Mit Sicherheit hat die EU es dringend nötig, Ballast abzuwerfen. Was die Menschen spontan von Europa erwarten, leistet sie oft nicht. Dafür mischt sie sich kleinkrämerisch in Details ein, die besser kommunal oder in den Ländern geregelt werden können. Beim EU-Haushalt wiederum muss geprüft werden, ob das System noch stimmt, wenn an die 40 Prozent der Mittel für Agrarpolitik aufgewendet werden, während für Forschung, Innovation oder Bildung signifikant weniger Geld zur Verfügung steht. Fakt ist: Die Menschen erwarten in Zeiten weltweiter Krisen eine gemeinsame Sicherheits- und Außenpolitik. Ziel müsste eine gemeinsame europäische Armee sei. Es ist doch Unsinn, dass jede Nation die gleichen Fähigkeiten vorhält. Und: Ein Europa, in dem 27 Kommissare sich beweisen wollen, macht keinen Sinn. Auch hier tut eine Verschlankung gut.

Nach dem Ausstieg Großbritanniens bekommen die Ost- und Südeuropäer stärkeres Gewicht. Schub für die Transferunion, vor der die Kanzlerin immer gewarnt hat?

Was heißt dieser Begriff überhaupt? Wir haben doch längst die Transferunion. Wenn die Europäische Zentralbank (EZB) Milliarden Euro in den Markt pumpt, weil die Regierungschefs sich nicht trauen, das selbst zu verantworten, dann haften wir doch alle dafür. Da wird doch Schattenboxen gespielt. Trotzdem ist Deutschland Netto-Gewinner und nicht Netto-Zahler, wie gern behauptet wird. Deutschland exportiert 60 Prozent seiner Produkte in die EU. Wir schicken unsere Waren, die Partner schicken uns ihr Geld – deshalb macht es Sinn, Verantwortung zu übernehmen. Das hat mit einem Erstarken des Ostens oder Südens nichts zu tun. Auch hier geht es um Entgiften. Die gegenseitigen Unterstellungen und Verdächtigungen müssen ein Ende haben. Wir sollten wirklich aufhören, mit erhobenem Zeigefinger durch Europa zu gehen.
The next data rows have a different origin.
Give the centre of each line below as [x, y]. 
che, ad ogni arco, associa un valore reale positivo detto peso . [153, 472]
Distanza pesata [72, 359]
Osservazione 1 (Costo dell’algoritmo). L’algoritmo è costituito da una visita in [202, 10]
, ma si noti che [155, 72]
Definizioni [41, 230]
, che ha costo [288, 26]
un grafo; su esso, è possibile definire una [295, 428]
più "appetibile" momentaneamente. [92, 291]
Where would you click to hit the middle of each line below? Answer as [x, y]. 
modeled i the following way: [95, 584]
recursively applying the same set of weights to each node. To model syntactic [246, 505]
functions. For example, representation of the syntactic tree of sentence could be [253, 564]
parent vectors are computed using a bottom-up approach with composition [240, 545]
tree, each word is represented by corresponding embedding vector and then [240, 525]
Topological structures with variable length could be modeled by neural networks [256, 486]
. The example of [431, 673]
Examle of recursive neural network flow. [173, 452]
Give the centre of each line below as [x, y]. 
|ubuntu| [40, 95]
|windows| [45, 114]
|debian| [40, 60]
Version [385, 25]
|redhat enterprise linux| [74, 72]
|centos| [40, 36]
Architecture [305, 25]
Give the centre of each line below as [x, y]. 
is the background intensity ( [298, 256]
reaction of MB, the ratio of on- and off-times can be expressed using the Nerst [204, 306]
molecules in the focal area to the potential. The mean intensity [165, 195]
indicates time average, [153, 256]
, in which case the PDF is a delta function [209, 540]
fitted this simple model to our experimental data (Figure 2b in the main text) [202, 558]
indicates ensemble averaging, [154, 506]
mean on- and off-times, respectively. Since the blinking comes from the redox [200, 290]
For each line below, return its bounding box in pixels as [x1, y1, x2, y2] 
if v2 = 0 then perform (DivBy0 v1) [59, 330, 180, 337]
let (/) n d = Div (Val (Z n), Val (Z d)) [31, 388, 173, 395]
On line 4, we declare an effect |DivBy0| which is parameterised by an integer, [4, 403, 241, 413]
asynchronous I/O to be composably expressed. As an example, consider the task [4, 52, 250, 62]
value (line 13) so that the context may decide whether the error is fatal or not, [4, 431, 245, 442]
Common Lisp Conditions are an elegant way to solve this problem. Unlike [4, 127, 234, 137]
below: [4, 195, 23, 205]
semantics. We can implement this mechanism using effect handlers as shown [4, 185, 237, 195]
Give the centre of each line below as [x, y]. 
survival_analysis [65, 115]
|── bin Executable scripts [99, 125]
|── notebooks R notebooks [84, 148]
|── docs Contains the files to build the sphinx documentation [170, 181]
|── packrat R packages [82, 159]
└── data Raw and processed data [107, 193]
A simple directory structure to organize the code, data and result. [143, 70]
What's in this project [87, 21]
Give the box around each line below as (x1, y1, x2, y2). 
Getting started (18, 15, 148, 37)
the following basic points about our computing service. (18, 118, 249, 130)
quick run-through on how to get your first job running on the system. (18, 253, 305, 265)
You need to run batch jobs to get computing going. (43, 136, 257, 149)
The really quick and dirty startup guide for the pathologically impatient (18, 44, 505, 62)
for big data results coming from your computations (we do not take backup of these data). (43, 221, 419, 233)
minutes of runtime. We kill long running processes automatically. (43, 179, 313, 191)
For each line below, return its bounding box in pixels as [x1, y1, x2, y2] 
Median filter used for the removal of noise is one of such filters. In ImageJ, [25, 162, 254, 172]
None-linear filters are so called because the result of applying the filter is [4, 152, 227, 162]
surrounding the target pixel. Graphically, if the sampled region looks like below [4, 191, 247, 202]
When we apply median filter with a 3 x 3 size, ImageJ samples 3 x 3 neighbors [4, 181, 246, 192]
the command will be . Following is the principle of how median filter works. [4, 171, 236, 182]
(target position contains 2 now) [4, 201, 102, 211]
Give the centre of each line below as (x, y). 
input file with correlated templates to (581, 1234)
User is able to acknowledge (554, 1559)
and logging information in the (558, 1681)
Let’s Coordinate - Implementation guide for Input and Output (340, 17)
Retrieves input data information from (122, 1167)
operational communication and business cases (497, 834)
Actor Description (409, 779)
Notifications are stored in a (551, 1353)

Zum Schluss: Sie waren gerade in Athen. Muss das vierte Hilfspaket für Griechenland kommen?

Ich kenne keine Debatte über ein viertes Hilfspaket.

Dann anders gefragt: Sollte Griechenland für seine Leistungen in der Flüchtlingspolitik stärker belohnt werden?

Wir belohnen das doch – aber das ist nicht Caritas für Griechenland. Zur Erinnerung: In der Staatsschuldenkrise haben wir den Hellenen auch deshalb geholfen, um unser eigenes Bankensystem zu retten. Allerdings braucht Griechenland, das in der Vergangenheit Opfer seiner Eliten und seiner Parteien wurde, Hilfen beim Aufbau staatlicher Strukturen. Die Regierung von Alexis Tsipras leistet Enormes, und dabei müssen wir ihm helfen.